Nothing new here about creating a safe environment in which defenses that provide avoidance are softened and anxiety quietened. This can apply to a 6’10” basketball player as much as anyone else. Resistance and avoidance wane as the patient heals. Here the polyvagal theory of emotion is the latest meme to be integrated, as in Stephen Porges and the need for others, as per Cozolino, to enable the resilient client to self-regulate.
In this way, Russell proposes that resilience remains a potential until released by the processes of dynamic change, or the promise of transformation (in the Watzlawick and Weakling sense now), and highly dependent on empathy (Rogers and the Self-Determination and Motivational Theory sense), in themselves very precise methods, and hence evidence based or at least subject to establishing those parameters). The next chapter is thus a more sometimes overwhelming integration of these values, but done in a very skilled set of writings.

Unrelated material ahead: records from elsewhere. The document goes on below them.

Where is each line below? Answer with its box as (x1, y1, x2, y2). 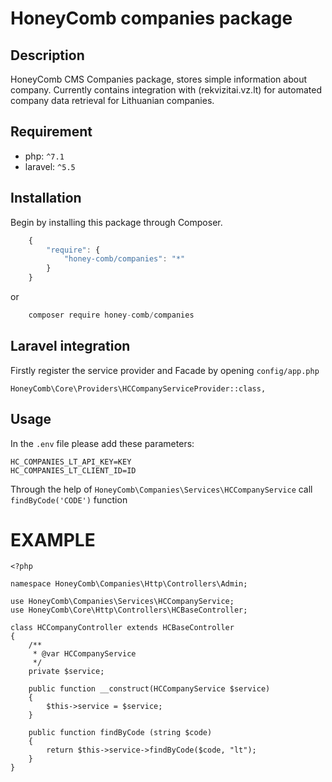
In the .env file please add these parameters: (10, 437, 195, 449)
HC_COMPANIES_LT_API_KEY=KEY (10, 457, 132, 467)
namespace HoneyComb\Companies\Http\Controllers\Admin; (10, 579, 248, 589)
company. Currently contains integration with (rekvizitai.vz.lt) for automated (10, 84, 323, 96)
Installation (10, 190, 82, 207)
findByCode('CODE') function (10, 493, 128, 506)
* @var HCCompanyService (32, 649, 137, 659)
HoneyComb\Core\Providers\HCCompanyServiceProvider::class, (10, 383, 267, 394)
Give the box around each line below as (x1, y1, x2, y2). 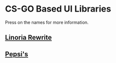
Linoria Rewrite (5, 33, 52, 42)
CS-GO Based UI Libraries (5, 3, 111, 15)
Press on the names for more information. (5, 19, 89, 25)
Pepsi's (5, 50, 28, 58)
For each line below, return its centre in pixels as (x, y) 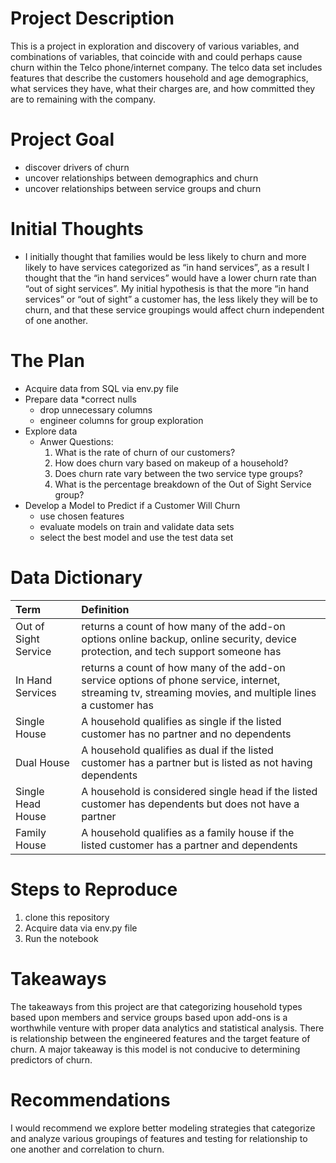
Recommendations (90, 1099)
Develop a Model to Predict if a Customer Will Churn (132, 505)
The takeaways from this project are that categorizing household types (156, 1006)
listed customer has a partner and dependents (189, 845)
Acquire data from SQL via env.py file (101, 388)
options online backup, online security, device (189, 639)
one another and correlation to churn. (87, 1149)
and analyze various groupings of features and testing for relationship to (159, 1138)
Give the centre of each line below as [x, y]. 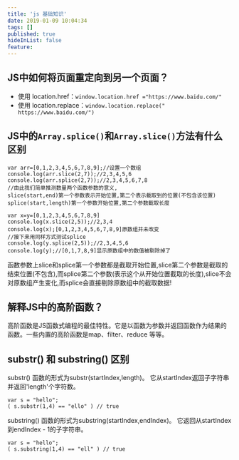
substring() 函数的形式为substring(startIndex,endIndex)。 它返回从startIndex [119, 421]
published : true [31, 34]
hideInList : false [34, 41]
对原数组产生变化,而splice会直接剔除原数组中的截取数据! [90, 282]
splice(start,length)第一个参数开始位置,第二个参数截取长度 [89, 203]
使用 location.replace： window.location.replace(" [91, 105]
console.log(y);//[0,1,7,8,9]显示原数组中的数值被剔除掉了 [89, 250]
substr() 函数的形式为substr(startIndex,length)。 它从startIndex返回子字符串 [118, 378]
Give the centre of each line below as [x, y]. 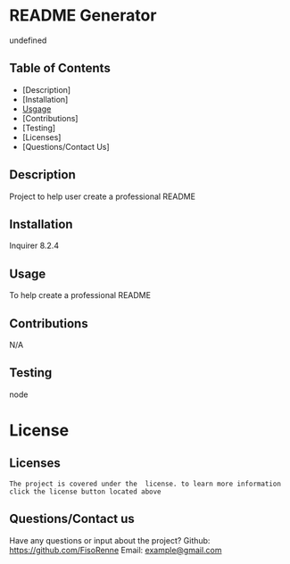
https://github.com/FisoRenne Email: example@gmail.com [116, 550]
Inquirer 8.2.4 [34, 245]
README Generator [83, 16]
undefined [28, 40]
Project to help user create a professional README [103, 196]
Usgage [37, 109]
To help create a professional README [80, 295]
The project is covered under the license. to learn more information [145, 484]
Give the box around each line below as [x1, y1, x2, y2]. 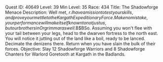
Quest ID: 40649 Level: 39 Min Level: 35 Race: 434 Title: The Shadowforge [5, 4, 159, 10]
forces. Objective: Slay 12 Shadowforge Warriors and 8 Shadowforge [5, 46, 145, 52]
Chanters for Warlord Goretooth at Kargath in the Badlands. [5, 51, 126, 57]
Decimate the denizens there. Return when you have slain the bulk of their [5, 41, 156, 46]
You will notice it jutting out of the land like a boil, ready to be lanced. [5, 35, 146, 41]
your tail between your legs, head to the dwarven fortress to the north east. [5, 31, 158, 36]
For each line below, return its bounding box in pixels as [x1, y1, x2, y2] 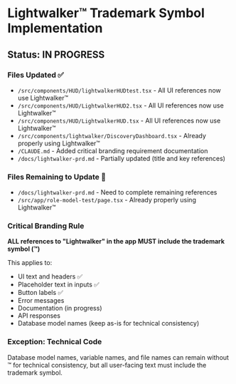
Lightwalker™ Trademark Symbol [7, 5, 205, 21]
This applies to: [7, 259, 53, 267]
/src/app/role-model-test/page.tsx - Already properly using [17, 196, 197, 204]
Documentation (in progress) [17, 304, 102, 313]
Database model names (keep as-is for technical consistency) [17, 319, 200, 328]
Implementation [7, 20, 103, 36]
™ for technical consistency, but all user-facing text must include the [7, 360, 207, 369]
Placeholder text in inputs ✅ [17, 280, 100, 289]
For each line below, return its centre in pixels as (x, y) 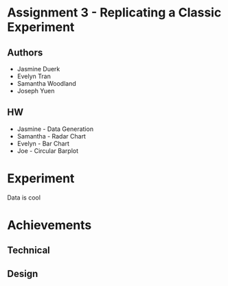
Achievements (49, 225)
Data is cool (24, 198)
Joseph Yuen (36, 91)
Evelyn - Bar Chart (43, 143)
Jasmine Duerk (38, 69)
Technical (28, 251)
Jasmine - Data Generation (55, 129)
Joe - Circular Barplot (48, 151)
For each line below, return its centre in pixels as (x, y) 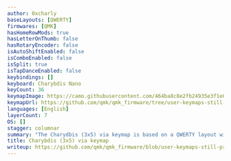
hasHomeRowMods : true (38, 33)
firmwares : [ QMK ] (32, 26)
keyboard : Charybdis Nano (44, 84)
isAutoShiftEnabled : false (46, 52)
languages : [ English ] (38, 109)
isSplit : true (27, 64)
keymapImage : (26, 97)
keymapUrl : (23, 103)
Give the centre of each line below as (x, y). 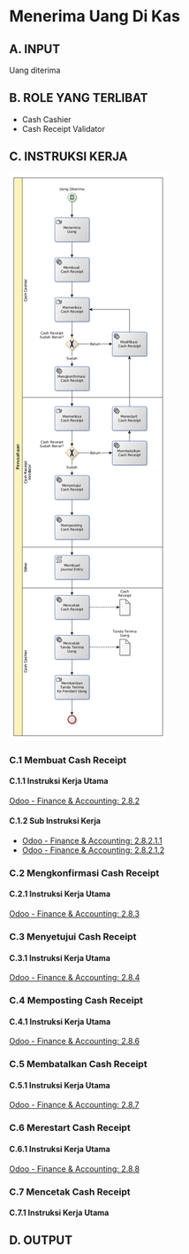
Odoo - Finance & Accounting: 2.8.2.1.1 (92, 840)
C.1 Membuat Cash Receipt (68, 760)
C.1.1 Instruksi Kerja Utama (59, 781)
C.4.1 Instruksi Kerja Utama (60, 1021)
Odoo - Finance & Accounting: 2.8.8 (74, 1169)
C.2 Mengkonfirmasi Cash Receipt (84, 872)
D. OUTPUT (41, 1240)
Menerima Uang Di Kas (95, 16)
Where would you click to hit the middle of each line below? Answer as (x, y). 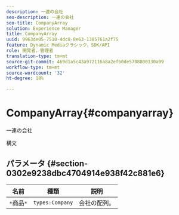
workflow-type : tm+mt (33, 67)
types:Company (53, 202)
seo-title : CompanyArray (37, 23)
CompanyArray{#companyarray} (90, 113)
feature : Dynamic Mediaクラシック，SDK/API (58, 45)
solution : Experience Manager (44, 28)
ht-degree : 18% (25, 78)
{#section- (67, 164)
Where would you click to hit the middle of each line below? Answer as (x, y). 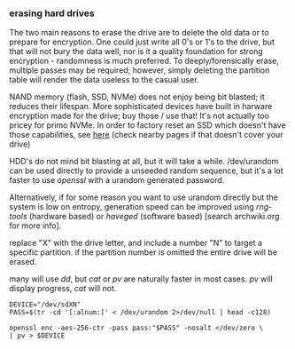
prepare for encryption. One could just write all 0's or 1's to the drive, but (142, 42)
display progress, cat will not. (63, 289)
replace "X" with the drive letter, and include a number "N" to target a (136, 243)
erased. (23, 262)
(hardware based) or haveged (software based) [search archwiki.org (154, 217)
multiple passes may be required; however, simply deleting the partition (140, 70)
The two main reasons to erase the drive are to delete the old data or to (139, 33)
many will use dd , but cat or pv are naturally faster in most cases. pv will (141, 279)
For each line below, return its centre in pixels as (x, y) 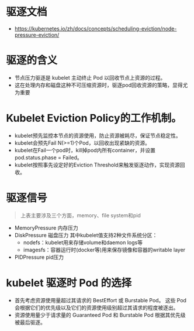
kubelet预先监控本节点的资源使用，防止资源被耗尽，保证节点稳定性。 (98, 135)
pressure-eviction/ (37, 35)
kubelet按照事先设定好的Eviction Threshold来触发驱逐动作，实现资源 (97, 165)
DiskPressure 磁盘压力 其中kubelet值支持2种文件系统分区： (86, 235)
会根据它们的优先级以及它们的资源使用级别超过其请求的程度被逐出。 (96, 308)
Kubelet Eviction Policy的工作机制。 (94, 118)
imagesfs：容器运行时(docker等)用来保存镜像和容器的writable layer (104, 250)
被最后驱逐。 (30, 322)
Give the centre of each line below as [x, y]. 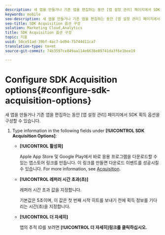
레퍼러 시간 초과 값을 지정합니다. [50, 190]
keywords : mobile [23, 14]
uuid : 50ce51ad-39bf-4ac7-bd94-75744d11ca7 [50, 42]
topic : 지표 [16, 37]
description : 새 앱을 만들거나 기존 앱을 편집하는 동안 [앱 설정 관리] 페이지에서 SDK [82, 10]
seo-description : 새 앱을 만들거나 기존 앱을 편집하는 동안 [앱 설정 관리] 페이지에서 [82, 19]
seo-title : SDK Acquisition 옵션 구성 [43, 23]
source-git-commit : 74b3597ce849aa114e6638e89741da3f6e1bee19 [70, 51]
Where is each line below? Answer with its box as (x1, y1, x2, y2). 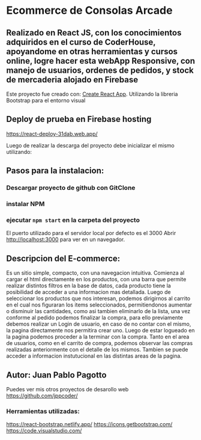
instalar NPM (6, 200, 45, 208)
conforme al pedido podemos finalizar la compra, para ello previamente (6, 314, 183, 322)
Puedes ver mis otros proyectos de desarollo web (6, 385, 129, 393)
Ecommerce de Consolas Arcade (6, 4, 173, 17)
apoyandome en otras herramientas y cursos (6, 46, 178, 57)
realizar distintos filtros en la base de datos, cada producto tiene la (6, 282, 171, 289)
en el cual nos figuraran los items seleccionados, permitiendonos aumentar (6, 301, 193, 308)
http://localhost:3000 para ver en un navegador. (6, 236, 125, 243)
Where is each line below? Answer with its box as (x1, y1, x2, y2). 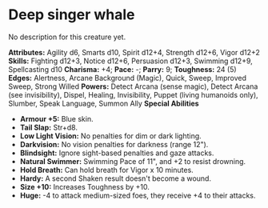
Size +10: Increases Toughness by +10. (19, 182, 150, 191)
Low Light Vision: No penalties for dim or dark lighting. (19, 130, 202, 141)
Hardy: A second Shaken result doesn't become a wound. (19, 174, 212, 183)
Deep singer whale (8, 6, 135, 24)
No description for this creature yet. (8, 32, 126, 42)
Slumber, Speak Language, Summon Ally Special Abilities (8, 98, 199, 108)
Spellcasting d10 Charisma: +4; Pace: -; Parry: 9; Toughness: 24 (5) (8, 64, 238, 74)
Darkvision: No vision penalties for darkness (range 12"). (19, 139, 209, 149)
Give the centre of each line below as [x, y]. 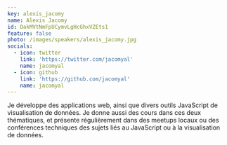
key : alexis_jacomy [36, 14]
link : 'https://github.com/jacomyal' [75, 79]
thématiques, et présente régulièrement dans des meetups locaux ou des [113, 120]
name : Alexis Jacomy [38, 20]
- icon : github [36, 72]
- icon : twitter [37, 53]
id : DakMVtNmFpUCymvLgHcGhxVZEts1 [58, 27]
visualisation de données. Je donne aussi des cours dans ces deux [104, 113]
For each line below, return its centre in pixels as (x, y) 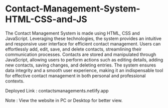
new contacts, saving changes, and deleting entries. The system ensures (81, 65)
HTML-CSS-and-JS (46, 19)
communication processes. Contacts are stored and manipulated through (81, 54)
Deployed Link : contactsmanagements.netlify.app (57, 90)
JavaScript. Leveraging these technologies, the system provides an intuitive (83, 38)
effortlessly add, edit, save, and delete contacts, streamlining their (73, 49)
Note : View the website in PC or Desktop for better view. (64, 100)
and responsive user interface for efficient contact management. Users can (83, 43)
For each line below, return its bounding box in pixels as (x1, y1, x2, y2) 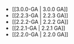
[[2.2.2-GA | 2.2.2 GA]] (11, 18, 69, 25)
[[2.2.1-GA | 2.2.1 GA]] (11, 24, 66, 32)
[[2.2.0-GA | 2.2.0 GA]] (11, 31, 69, 38)
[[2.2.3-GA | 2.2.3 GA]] (11, 12, 69, 19)
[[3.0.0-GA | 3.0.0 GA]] (11, 6, 68, 12)

Resilience in the above fashion is dynamic and changing, transformative, and hence frightening as a path towards (back to Seligman) flourishing.
Once again a new work has emerged with nothing truly new, but with a magnificent integration of the established wisdom of psychotherapy (for a ‘change’). This means focusing the practice of clinical psychotherapy on the dynamics of change, how change is supported by empathy, how attachment disorders or issues once again dominate the thinking of psychotherapy, how relationships that are warm and empathic support client resilience and not dependency, how transformation is painful but yet done in the presence of supportive other(s), and how to facilitate a safe and warm context in which the client encounters their own resolve to change. And Russell does it well. Resilience is felt to be a given, but not static, and hence is a form of homeostasis which when resorted is dynamic and leads to a sense of flourishing rather than just surviving at a sustained level. This gives breadth and depth to the concept, and this book operationalizes Resilience by drawing on the established knowledge base of psychotherapy, and no CBT in sight.
Highly recommended for the modern therapist, and for those who delightedly recognise how Russell got there in the first place.
© 2016 Roy Sugarman
Roy Sugarman PhD, Director: Applied Neuroscience, Performance Innovation Team, EXOS USA.